EVs from plasma poor-platelets of eight patients with seropositive RA were obtained and frozen until use. For opsonization, approximately 1 × 106 EVs were mixed and incubated with 15 µg/mL purified IgG (isolated from plasma of 16 RA seropositive patients by affinity chromatography) for 60 min at 37 °C. The unbound antibodies were washed away with 1 mL of DPBS at 17,000 g for 60 min. The EV- formation was assessed by flow cytometry (Figure S3).

Monocyte isolation for culture with EVs and EV-ICs

Circulating monocytes were enriched by Rosette Sep, according to the manufacturer’s instructions.
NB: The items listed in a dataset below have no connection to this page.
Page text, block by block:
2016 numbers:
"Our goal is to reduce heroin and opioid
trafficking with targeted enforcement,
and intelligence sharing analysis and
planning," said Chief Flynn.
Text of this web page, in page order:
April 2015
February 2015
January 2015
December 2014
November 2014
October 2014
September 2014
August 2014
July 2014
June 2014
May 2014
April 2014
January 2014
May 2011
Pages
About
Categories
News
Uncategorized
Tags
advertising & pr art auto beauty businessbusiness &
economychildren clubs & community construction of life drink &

The purity of the CD14+ monocytes in all cases was greater than 90%. The binding and uptake of EVs and EV-ICs stained with 2 μM CFSE by monocyte subsets and phagocytes after 24 h of culture were performed at a ratio of 1:3 (cell: EVs) as reported19. To estimate the mean fluorescence intensity (MFI) of cells that internalized EVs, the samples were acquired on a flow cytometer in the presence or absence of 0.01% v/v trypan blue to quench the green fluorescence of surface-bound EVs.
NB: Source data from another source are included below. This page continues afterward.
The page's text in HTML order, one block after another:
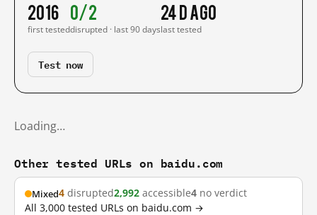
2016
first tested
0/2
disrupted · last 90 days
24 d ago
last tested
Test now
Loading…
Other tested URLs on baidu.com
Mixed4 disrupted2,992 accessible4 no verdict
All 3,000 tested URLs on baidu.com →

Approximately 1.2 × 105 monocytes were cultured as we previously described54. Briefly, the cells were adhered in RPMI-1640-GlutaMAX with 0.5% inactivated autologous serum-depleted of EVs (iSA-f)19. Then, the cells were incubated in RPMI-1640 with 10% iSA-f in the presence or absence of EVs and EV-ICs for 120 hours. The supernatants were collected and frozen at −20 °C until cytokine assessment by CBA.

Data analysis

Comparisons among the RA groups’ patients and HCs were performed by Kruskal–Wallis test and Dunn’s post-hoc test (data as median ± interquartile range). Comparisons of more than one variable were performed by using ANOVA-II and Bonferroni post-hoc test (data as mean ± standard deviation). Statistical significance was set at p ≤ 0.05; *p ≤ 0.05, **p ≤ 0.01, ***p ≤ 0.001, and ****p ≤ 0.0001. Correlations were made by determining the Spearman’s rank coefficient with a 95% confidence interval. To illustrate the variations in size and content of EVs, t-SNE analysis was applied, with perplexity set to 100, and down sampling to 50,000; t-SNE plots were colored according to the expression of chosen channels by using ACCENSE 0.0.5-beta software55. The gating analyses, cells/EV frequencies, and MFI were estimated by using FlowJo 10.2 software. The statistical analysis was performed by using GraphPad Prism version 7.2 (GraphPad Soft-ware Inc., San Diego, CA). Multivariate discriminant analysis and PCA were performed by using Statgraphics X64 Centurion XVI (Statpoint Technologies, Warrenton, VA, USA).